Here’s the idea: When you need to increment a value, you want to grab the current value, add one to it, and store it back in. Without any kind of mutex in place, two competing threads might both grab the current value at almost the exact same time, thus getting the same value. They both add one to it, and store the new value back in. So instead of incrementing by two as it should, the value only increments by one, resulting in a bug. At the assembler level, the processor allows a single thread to grab the value, add on to it, and write it back on as an atomic operation (hence the name of the template, atomic). This fencing happens extremely fast, so the wait time for other threads is very minimal. That’s far more efficient than creating a mutex at the operating-system level.
And Quick Practice…
Let’s try it out. Remember, we’re dealing with templates, so we’ll be using the template as a starting point for our own class. We’ll create a singleton class. The first time the instance is needed, we’ll create the instance. To keep this simple, we won’t do a decrement or cleanup; feel free to try that part yourself and discuss it in the comments, and we’ll look at in the future if there’s interest.

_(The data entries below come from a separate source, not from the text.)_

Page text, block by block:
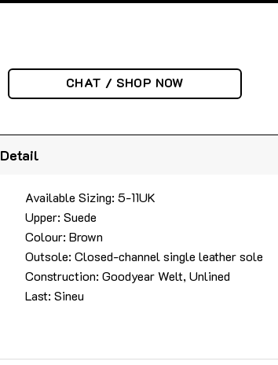
CHAT / SHOP NOW
Detail
Available Sizing: 5-11UK
Upper: Suede
Colour: Brown
Outsole: Closed-channel single leather sole
Construction: Goodyear Welt, Unlined
Last: Sineu
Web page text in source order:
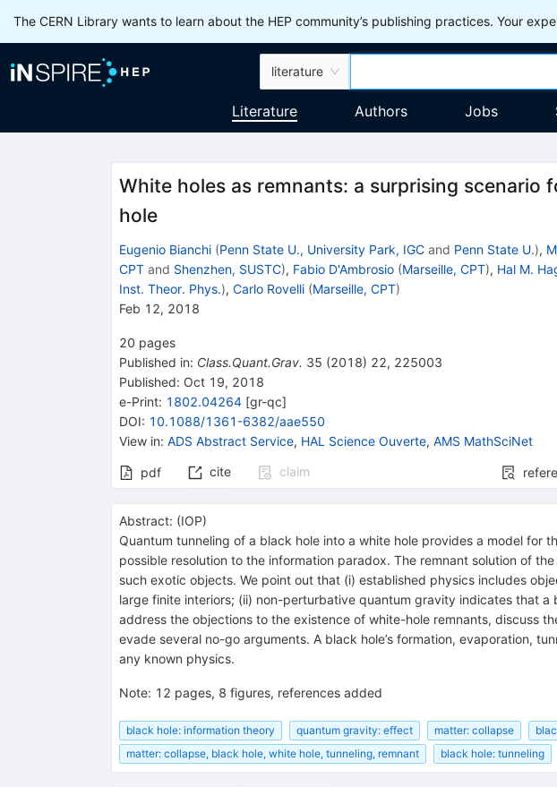
The CERN Library wants to learn about the HEP community’s publishing practices. Your
literature
Literature Authors Jobs
White holes as remnants: a surprising scenario
hole
Eugenio Bianchi (Penn State U., University Park, IGCand Penn State U.),
CPTand Shenzhen, SUSTC), Fabio D'Ambrosio (Marseille, CPT), Hal M.
Inst. Theor. Phys.), Carlo Rovelli (Marseille, CPT)
Feb 12, 2018
20 pages
Published in: Class.Quant.Grav. 35 (2018) 22, 225003
Published: Oct 19, 2018
e-Print: 1802.04264[gr-qc]
DOI: 10.1088/1361-6382/aae550
View in: ADS Abstract Service, HAL Science Ouverte, AMS MathSciNet
pdf cite claim
Abstract: (IOP)
Quantum tunneling of a black hole into a white hole provides a model for
possible resolution to the information paradox. The remnant solution of
such exotic objects. We point out that (i) established physics includes
large finite interiors; (ii) non-perturbative quantum gravity indicates that
address the objections to the existence of white-hole remnants, discuss
evade several no-go arguments. A black hole’s formation, evaporation,
any known physics.
Note: 12 pages, 8 figures, references added
black hole: information theory quantum gravity: effect matter: collapse
matter: collapse, black hole, white hole, tunneling, remnant
black hole: tunneling
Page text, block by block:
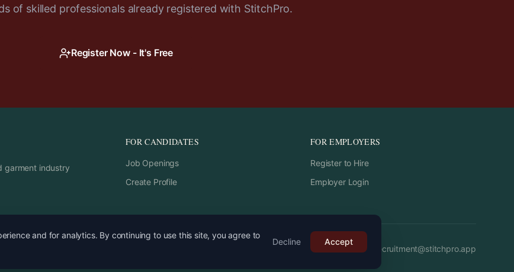
of skilled professionals already registered with StitchPro.
Register Now - It's Free
garment industry
FOR CANDIDATES
Job Openings
Create Profile
FOR EMPLOYERS
Register to Hire
Employer Login
Email: recruitment@stitchpro.app
and for analytics. By continuing to use this site, you agree to
Decline Accept
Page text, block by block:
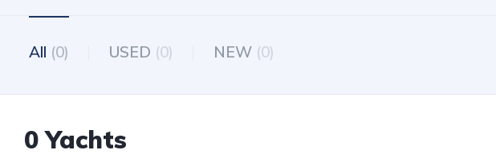
All (0) USED (0) NEW (0)
0 Yachts

Here’s some code that does it. This isn’t the only approach, but it’s one way that works:
01
class Singleton
02
{
03
    static tbb::atomic<Singleton *> inst;
04
    int x;
05
    int y;
06
    Singleton(): x(10), y(20) { }
07
public:
08
    int getX() {
09
        return x;
10
    }
11
    int getY() {
12
        return y;
13
    }
14
    static Singleton &getInst() {
15
        if (inst == 0) {
16
            Singleton* temp = new Singleton();
17
            if (inst.compare_and_swap(temp, NULL) != NULL) {
18
                delete temp;
19
            }
20
        }
21
        return *inst;
22
    }
23
};
24
tbb::atomic<Singleton *> Singleton::inst;
25
 
26
int _tmain(int argc, _TCHAR* argv[])
27
{
28
 
29
    cilk_for(int i=0; i<8; i++) {
30
        Singleton& s = Singleton.getInst();
31
        cout << s.getX();
32
    }
33
}
Before diving into this code, I need to point out something about static initialization. In C++, the static line inside the class defines the member, but doesn’t actually declare the member. (In other words, it sets up a name for it, but doesn’t create the storage for it.) You create the storage for it after the class with a line like this:
1
tbb::atomic<Singleton *> Singleton::inst;
The C++ compiler will then allocate the storage. But we have a bit of a problem. I’d like to initialize this, but I can’t. The reason is the static initialization treats the initialization as a call to a copy constructor (which doesn’t exist), instead of using the overloaded = operator to assign the value.

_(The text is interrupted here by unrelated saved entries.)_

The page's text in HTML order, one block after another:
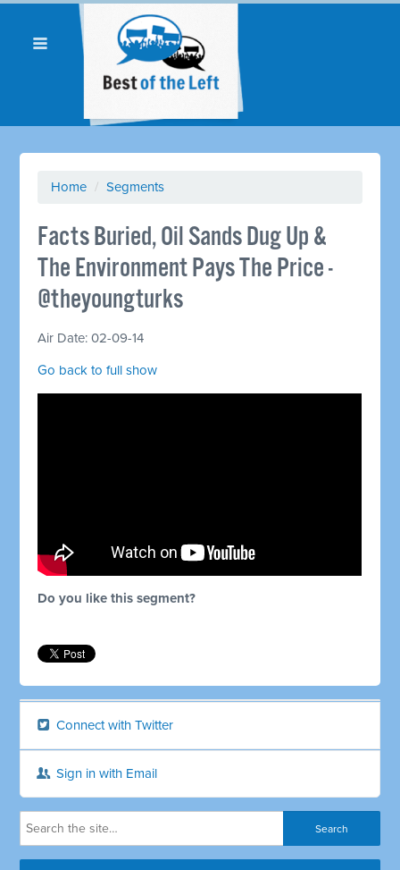
Home / Segments
Facts Buried, Oil Sands Dug Up &
The Environment Pays The Price -
@theyoungturks
Air Date: 02-09-14
Go back to full show
Do you like this segment?
Connect with Twitter
Sign in with Email
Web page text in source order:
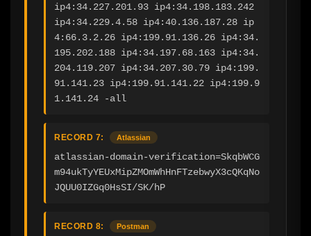
ip4:34.227.201.93 ip4:34.198.183.242
ip4:34.229.4.58 ip4:40.136.187.28 ip
4:66.3.2.26 ip4:199.91.136.26 ip4:34.
195.202.188 ip4:34.197.68.163 ip4:34.
204.119.207 ip4:34.207.30.79 ip4:199.
91.141.23 ip4:199.91.141.22 ip4:199.9
1.141.24 -all
RECORD 7: Atlassian
atlassian-domain-verification=SkqbWCG
m94ukTyYEUxMipZMOmWhHnFTzebwyX3cQKqNo
JQUU0IZGq0HsSI/SK/hP
RECORD 8: Postman
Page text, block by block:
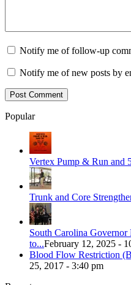
Notify me of follow-up
Notify me of new posts by
Popular
Vertex Pump & Run and
Trunk and Core
South Carolina
to...February 12, 2025 -
Blood Flow Restriction
25, 2017 - 3:40 pm
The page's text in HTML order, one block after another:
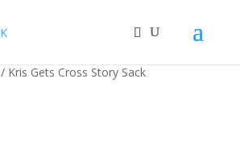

The solution is a bit odd, but it’s the officially sanctioned solution from Intel. The compiler initializes the data to 0, so that’s what we’ll go with. In fact, that’s exactly what we want, an initial value of 0 (which is the same as NULL). So it works as is, without us initializing the data. It seems a little odd, and for purists it might seem outright dangerous, but we’re fine. We have a guarantee from Intel that their compiler will initialize it to 0.
Now for the important part of the code. If the instance exists, we just return it in the getInst function. If it doesn’t exist, we attempt to create it. This is where the thread-safe part comes in. We don’t just create it and shove it into the private inst variable, because there’s a slight possibility that another thread could be doing the same thing at the same time. Instead, we create an instance and save it in a temporary variable. Then in a single atomic operation, we check if the private inst variable is 0, and if so, save the new instance into the variable. We use the compare_and_swap function to do that. In the event another thread managed to create the instance in between the time it took to check if the inst variable is 0, and when we run the compare_and_swap, we’ll be safe; that other thread did it in an atomic operation, and basically beat us to it. So in that case, we’ll get back a non-NULL value, in which case we just delete the temporary variable.
This means you won’t want to do any initialization in the constructor, of course; put that in a separate function, add an else statement and do it there. 
In the end, you’ll have a singleton instance that you can access in your threads with only a single thread guaranteed to create the final instance used.